Extreme Value Types
Traditionally EVA recognizes two types of extreme values:
- Block maxima (BM)
- Peaks over threshold (POT)
The BM and POT extreme values are used to apply a statistical model (GEVD or GPD accordingly) to allow for estimation of extreme events of an arbitrary probability of exceedance (return period). Both of these extreme value types represent a valid path of performing EVA and neither of these is generally better than another.
Info
GEVD and GPD models used for BM and POT extreme value types accordingly have a common theoretical basis and should be treated as complementary models, not as either/or. More information about why only the GEVD and GPD models are recommended to be used is provided in subsequent sections of this tutorial.
Block Maxima¶
The Block Maxima extreme values are extracted by selecting a block size (typically 1 year, also the default in pyextremes), then partitioning time series of your signal into equal consequtive blocks of this size, and for each block getting single maximum value (thus, block maxima). The resulting BM time series are then used to model extreme value behavior using the GEVD model family. See figure below illustrating this concept:
Peaks Over Threshold¶
The Peaks Over Threshold extreme values are extracted by choosing a threshold and selecting values higher or lower (depends on which extreme process is analyzed) than the threshold value. The selected values are then declustered by specifying minimum distance between adjacent clusters (e.g. 24 hours, which means that the model assumes that clusters of exceedances separater by this distiance or larger are independent). Selection of threshold and declustering distance is not a trivial task and has a strong effect on the EVA results. pyextremes provides a series of tools which help with threshold selection, these are described further in this tutorial. See figure below illustrating POT extremes:
Which Method to Use¶
One of the most important concepts of EVA is convergenece. What this means practically is that different models and approaches (as long as they are correctly applied) should be converging to the same answer (within reasonable confidence limits). Because of this, we cannot say that one method is better than another. Therefore, for a thorough analysis, user is advised to investigate both routes to make sure that the final answer of the analysis provides a robust estimate.

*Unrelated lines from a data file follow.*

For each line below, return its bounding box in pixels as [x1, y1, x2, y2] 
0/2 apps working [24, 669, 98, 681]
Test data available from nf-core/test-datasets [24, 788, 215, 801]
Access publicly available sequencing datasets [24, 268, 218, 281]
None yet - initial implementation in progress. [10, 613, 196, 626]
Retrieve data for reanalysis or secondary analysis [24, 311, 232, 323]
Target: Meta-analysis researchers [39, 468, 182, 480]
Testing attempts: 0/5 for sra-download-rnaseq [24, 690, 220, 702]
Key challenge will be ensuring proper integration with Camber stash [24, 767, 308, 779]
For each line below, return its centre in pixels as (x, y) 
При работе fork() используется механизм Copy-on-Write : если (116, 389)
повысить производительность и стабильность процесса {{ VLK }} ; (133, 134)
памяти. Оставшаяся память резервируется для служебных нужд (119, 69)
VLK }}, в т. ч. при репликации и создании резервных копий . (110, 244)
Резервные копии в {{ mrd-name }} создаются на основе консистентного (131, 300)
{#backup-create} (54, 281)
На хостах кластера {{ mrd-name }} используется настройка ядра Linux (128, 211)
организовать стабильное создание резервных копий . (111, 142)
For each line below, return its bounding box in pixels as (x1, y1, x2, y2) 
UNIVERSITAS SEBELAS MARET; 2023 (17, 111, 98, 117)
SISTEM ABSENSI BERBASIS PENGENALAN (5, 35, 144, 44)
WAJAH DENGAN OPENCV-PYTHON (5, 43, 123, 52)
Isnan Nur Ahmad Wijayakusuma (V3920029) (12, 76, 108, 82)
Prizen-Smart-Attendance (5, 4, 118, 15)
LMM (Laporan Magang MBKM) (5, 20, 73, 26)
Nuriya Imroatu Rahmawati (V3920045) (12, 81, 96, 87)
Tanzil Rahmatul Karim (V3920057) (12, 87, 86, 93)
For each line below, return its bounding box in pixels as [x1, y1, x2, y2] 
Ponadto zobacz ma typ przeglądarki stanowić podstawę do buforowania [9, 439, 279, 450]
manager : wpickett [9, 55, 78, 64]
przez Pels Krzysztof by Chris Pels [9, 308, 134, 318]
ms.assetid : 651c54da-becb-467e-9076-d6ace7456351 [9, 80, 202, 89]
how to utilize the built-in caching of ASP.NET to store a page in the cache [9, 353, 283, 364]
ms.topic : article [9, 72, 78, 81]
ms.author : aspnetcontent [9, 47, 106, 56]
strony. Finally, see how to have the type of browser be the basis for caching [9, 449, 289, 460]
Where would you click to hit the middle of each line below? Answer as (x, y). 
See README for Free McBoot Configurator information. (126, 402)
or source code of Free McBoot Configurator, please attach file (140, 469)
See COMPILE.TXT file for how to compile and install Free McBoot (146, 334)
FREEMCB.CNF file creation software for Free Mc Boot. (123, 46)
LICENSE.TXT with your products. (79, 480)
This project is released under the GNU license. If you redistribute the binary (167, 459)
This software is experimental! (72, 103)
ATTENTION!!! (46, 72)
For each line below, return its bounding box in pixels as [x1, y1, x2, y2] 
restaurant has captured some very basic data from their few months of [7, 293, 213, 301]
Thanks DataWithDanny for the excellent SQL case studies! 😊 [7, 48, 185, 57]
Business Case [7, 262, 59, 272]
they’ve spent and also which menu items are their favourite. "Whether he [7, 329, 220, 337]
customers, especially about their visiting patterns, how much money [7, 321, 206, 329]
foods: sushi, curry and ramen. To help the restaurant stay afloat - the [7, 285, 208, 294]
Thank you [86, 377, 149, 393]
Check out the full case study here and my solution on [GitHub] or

A general rule of thumb, which is based on years of author's (subjective) experience, when performing EVA is to do the following:
- Use BM with a reasonable block size to avoid capturing seasonality (read more in the next section) to get the first estimates and to see how the extremes behave. Generally, BM is a "simpler" and more stable model which requires very little input from the user.
- Use POT with a reasonable threshold and declustering parameters (read more in the next section) to investigate how stable the model is in the region of target exceedance probabilities (return periods) and to gain more confidence in your results.
Attention
User is strongly discouraged from "playing" with the model parameters until a desired answer is achieved. EVA is not about getting a perfect estimate and a lack of a definitive answer is an answer in itself - it signifies that underlying process may be not random (e.g. seasonality or some trends were not removed prior to performing EVA), that the model is poorly behaved for the data, or that there is simply not enough data to provide an accurate answer for a given probability. This is typically reflected by wide confidence intervals showing that the answer has high uncertainty. For example, your 100-year wind speed may be 50 knots (seems reasonable, right?) but the 95% confidence interval shows 10 to 120 knot uncertainty range - this clearly indicates that, while your answer happened to appear reasonable, the model is telling you that you cannot make any good faith judgement about the 100-year extreme event when using this data and methodology.